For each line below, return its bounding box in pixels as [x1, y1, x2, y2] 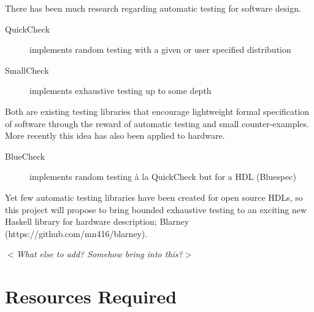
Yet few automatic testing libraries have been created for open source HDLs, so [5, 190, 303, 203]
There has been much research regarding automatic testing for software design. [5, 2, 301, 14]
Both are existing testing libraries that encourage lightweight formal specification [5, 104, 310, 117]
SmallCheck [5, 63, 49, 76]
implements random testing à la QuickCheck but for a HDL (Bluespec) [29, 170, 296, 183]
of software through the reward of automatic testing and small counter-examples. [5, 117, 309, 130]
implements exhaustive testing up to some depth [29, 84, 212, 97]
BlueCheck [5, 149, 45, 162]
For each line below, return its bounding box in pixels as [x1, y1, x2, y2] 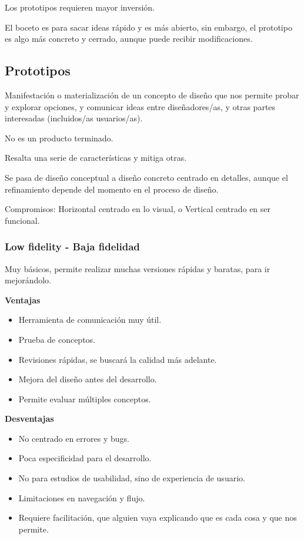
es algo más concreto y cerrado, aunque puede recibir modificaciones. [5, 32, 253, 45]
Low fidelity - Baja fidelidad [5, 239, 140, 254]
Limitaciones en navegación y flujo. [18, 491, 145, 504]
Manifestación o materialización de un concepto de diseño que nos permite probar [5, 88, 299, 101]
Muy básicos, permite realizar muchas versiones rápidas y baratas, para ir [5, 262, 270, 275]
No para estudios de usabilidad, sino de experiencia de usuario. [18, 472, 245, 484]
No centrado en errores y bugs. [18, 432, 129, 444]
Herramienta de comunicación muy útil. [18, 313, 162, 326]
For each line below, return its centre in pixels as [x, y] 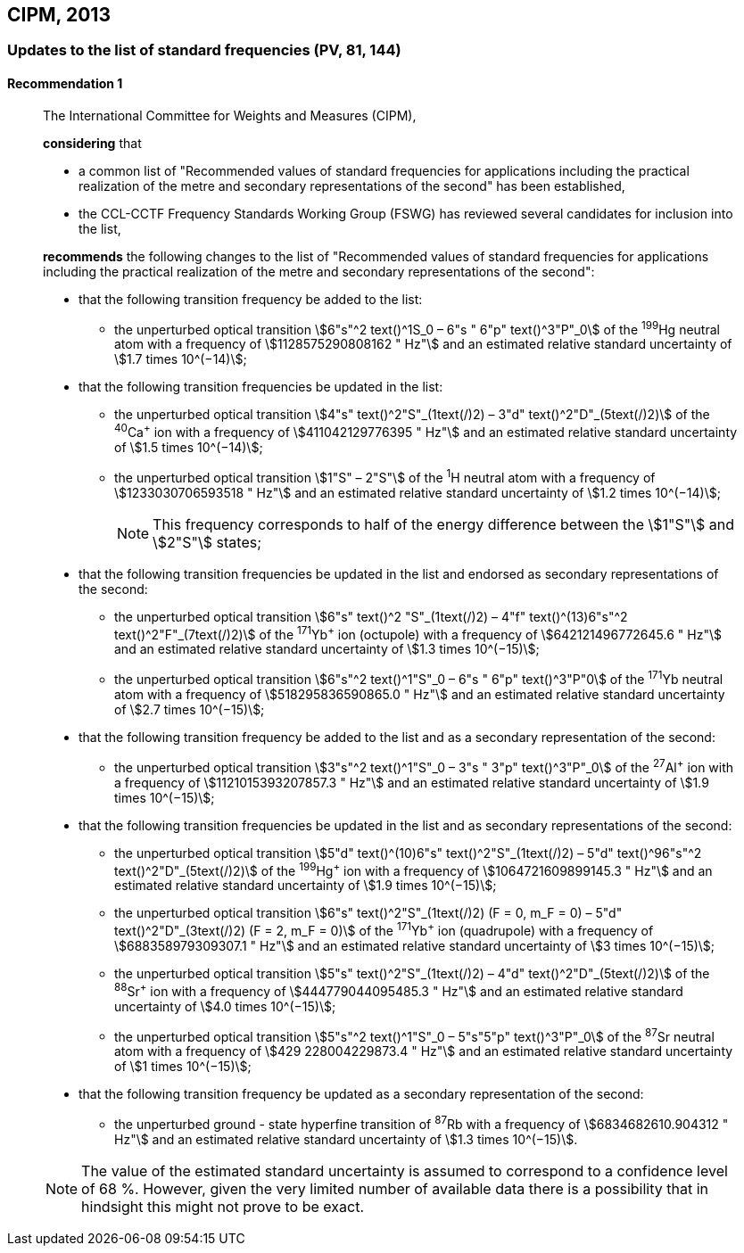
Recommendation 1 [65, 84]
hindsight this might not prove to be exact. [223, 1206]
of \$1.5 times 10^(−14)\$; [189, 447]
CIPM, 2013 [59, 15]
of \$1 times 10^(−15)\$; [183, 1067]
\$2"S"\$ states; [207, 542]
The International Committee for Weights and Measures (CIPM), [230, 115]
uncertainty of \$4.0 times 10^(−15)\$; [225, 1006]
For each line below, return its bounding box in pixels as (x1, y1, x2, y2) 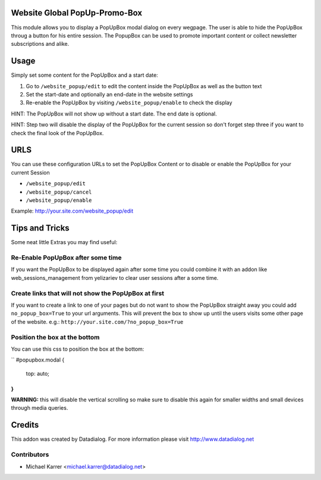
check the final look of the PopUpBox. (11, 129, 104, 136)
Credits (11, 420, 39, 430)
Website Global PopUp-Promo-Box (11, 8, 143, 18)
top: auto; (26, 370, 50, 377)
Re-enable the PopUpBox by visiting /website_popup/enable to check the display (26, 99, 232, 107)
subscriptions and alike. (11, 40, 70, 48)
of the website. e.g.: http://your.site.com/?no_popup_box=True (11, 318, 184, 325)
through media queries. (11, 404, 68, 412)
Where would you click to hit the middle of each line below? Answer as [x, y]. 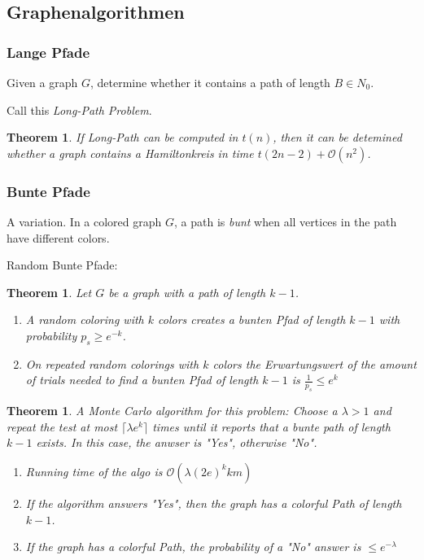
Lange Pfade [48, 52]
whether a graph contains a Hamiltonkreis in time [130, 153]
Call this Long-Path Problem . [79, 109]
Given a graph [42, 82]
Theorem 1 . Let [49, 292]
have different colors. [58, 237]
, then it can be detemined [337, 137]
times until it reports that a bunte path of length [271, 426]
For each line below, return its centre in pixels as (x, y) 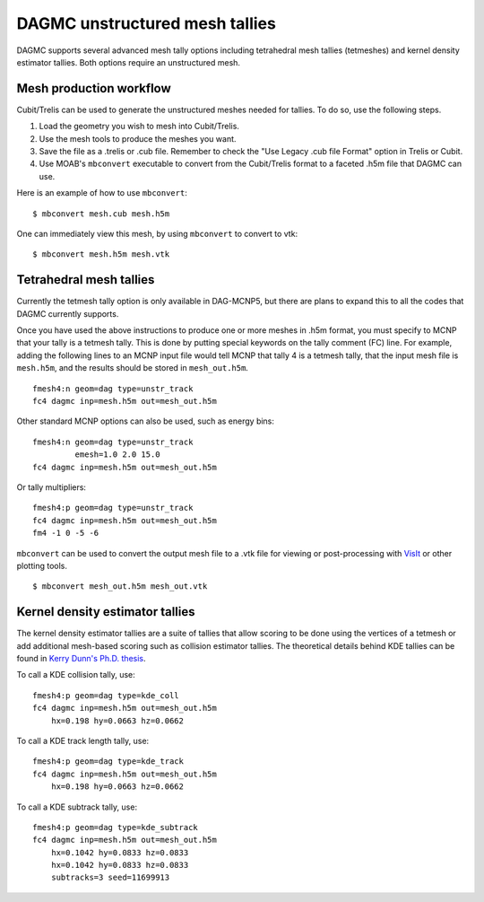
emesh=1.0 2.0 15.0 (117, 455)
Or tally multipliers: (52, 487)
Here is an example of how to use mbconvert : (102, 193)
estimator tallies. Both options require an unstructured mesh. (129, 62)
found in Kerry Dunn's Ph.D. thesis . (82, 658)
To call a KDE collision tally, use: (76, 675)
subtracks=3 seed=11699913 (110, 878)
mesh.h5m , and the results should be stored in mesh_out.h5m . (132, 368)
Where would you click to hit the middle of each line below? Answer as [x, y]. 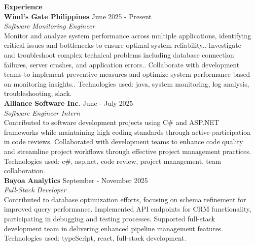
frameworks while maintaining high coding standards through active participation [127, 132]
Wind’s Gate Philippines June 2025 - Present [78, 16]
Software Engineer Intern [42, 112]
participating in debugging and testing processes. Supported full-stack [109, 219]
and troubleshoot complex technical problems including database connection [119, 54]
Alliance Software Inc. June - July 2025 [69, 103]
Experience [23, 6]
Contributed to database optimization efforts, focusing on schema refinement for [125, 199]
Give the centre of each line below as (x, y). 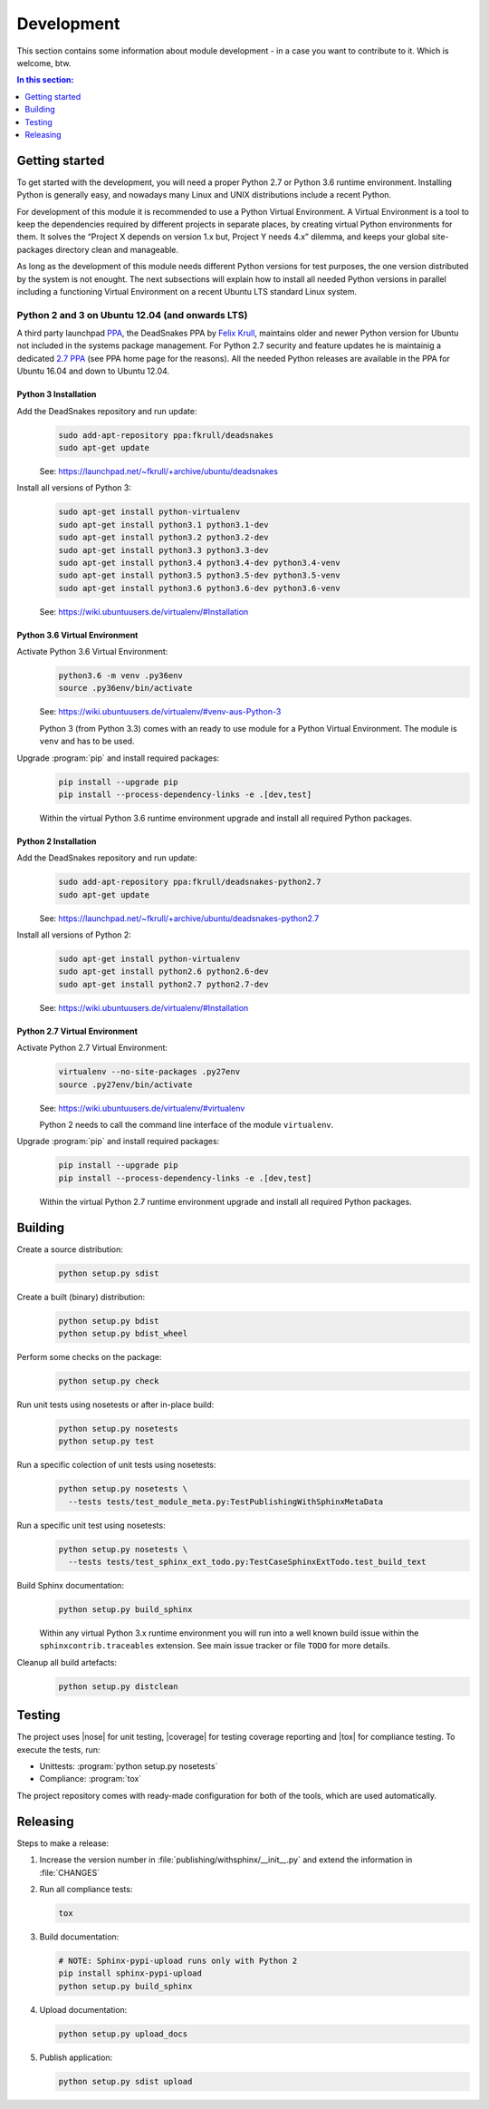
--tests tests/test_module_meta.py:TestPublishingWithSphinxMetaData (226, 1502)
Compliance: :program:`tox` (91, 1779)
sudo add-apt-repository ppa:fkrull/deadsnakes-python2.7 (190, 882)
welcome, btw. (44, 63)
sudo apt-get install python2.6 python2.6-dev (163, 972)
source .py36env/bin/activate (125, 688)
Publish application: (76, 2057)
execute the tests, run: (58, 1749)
-*-
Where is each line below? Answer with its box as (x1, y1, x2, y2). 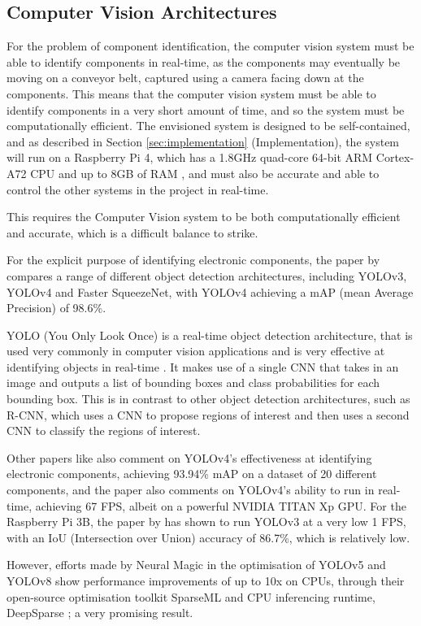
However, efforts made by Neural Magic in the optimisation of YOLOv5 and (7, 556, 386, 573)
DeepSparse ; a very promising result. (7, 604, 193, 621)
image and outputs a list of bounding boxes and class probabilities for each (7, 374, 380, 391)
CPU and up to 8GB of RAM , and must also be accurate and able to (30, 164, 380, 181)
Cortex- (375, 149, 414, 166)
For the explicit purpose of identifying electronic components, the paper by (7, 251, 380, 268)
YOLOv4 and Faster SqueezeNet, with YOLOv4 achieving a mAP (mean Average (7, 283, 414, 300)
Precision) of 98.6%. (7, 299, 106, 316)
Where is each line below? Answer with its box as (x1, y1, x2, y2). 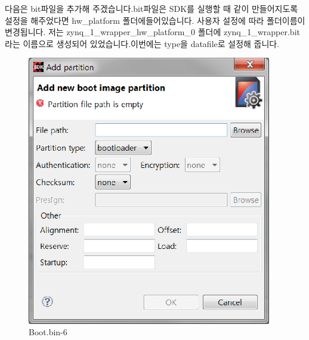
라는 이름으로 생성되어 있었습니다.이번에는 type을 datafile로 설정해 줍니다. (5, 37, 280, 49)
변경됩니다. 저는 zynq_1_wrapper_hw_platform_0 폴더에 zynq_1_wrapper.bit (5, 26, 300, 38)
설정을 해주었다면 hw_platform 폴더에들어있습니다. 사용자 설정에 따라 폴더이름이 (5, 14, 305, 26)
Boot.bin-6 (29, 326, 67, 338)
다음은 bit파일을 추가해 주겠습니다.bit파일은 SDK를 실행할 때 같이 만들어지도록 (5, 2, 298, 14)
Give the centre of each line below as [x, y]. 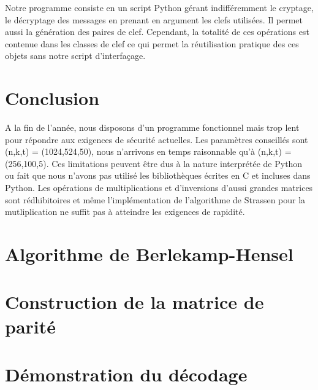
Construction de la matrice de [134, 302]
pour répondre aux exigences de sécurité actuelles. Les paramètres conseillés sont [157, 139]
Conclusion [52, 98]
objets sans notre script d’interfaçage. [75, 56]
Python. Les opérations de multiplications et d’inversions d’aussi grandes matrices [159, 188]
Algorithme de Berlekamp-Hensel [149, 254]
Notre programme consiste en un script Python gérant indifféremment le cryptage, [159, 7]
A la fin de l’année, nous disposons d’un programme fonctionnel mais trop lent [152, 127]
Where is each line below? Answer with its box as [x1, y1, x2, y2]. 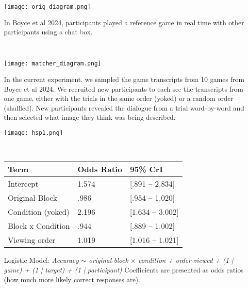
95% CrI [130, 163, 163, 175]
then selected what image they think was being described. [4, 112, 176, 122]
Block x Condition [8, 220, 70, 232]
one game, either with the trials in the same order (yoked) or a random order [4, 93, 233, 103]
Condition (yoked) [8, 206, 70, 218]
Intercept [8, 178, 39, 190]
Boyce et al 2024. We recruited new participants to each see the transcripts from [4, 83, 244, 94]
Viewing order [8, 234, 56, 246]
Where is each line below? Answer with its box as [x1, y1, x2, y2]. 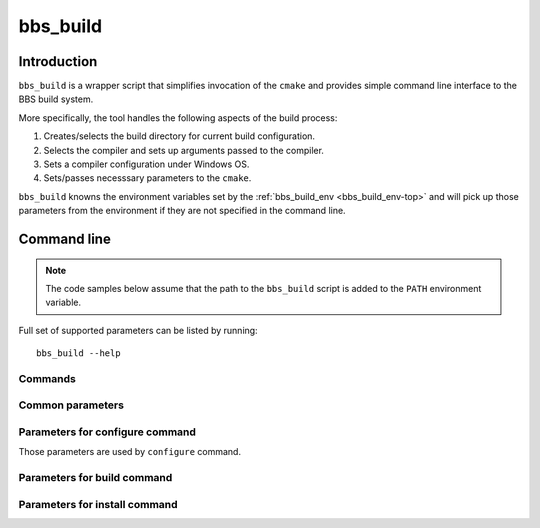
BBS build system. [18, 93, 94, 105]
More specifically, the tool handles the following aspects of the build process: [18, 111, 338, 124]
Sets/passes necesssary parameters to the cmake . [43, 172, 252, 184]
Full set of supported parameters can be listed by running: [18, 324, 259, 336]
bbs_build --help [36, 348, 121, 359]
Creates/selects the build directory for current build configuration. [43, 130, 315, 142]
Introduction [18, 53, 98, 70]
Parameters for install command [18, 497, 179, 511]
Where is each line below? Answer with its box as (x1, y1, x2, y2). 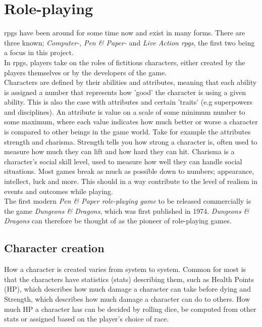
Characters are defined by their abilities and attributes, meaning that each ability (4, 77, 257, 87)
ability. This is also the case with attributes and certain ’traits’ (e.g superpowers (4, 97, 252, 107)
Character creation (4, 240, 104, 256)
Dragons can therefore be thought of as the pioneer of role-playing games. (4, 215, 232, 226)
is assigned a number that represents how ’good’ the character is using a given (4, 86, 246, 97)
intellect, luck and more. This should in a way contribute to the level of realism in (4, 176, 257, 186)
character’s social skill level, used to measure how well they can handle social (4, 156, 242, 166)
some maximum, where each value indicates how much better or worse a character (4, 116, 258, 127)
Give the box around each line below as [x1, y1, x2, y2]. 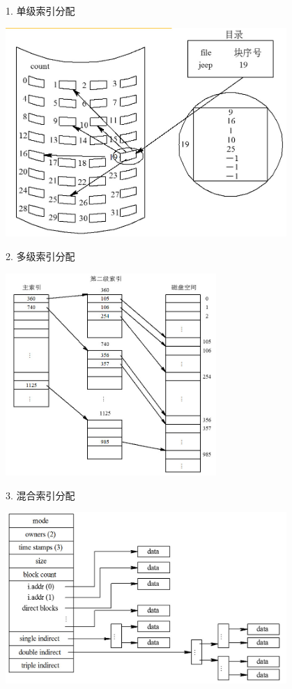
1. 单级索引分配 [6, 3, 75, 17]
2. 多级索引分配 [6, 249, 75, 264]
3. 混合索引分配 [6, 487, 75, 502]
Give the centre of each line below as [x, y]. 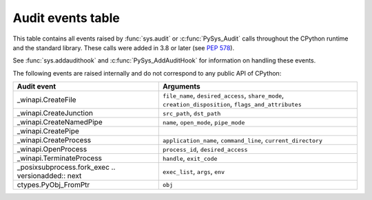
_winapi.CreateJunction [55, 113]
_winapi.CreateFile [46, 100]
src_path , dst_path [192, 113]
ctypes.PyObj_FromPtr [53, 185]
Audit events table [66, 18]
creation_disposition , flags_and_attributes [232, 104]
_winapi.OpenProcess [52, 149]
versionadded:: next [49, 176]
-*-
## DIRECTIONS FOR THIS TASK:
Give back exactly the lines of the listing above that run from the line with "Python. Les opérations" to the line with "A la fin de", inclusive.

## FINISHED EXERCISE:
Python. Les opérations de multiplications et d’inversions d’aussi grandes matrices [159, 188]
Algorithme de Berlekamp-Hensel [149, 254]
Notre programme consiste en un script Python gérant indifféremment le cryptage, [159, 7]
A la fin de l’année, nous disposons d’un programme fonctionnel mais trop lent [152, 127]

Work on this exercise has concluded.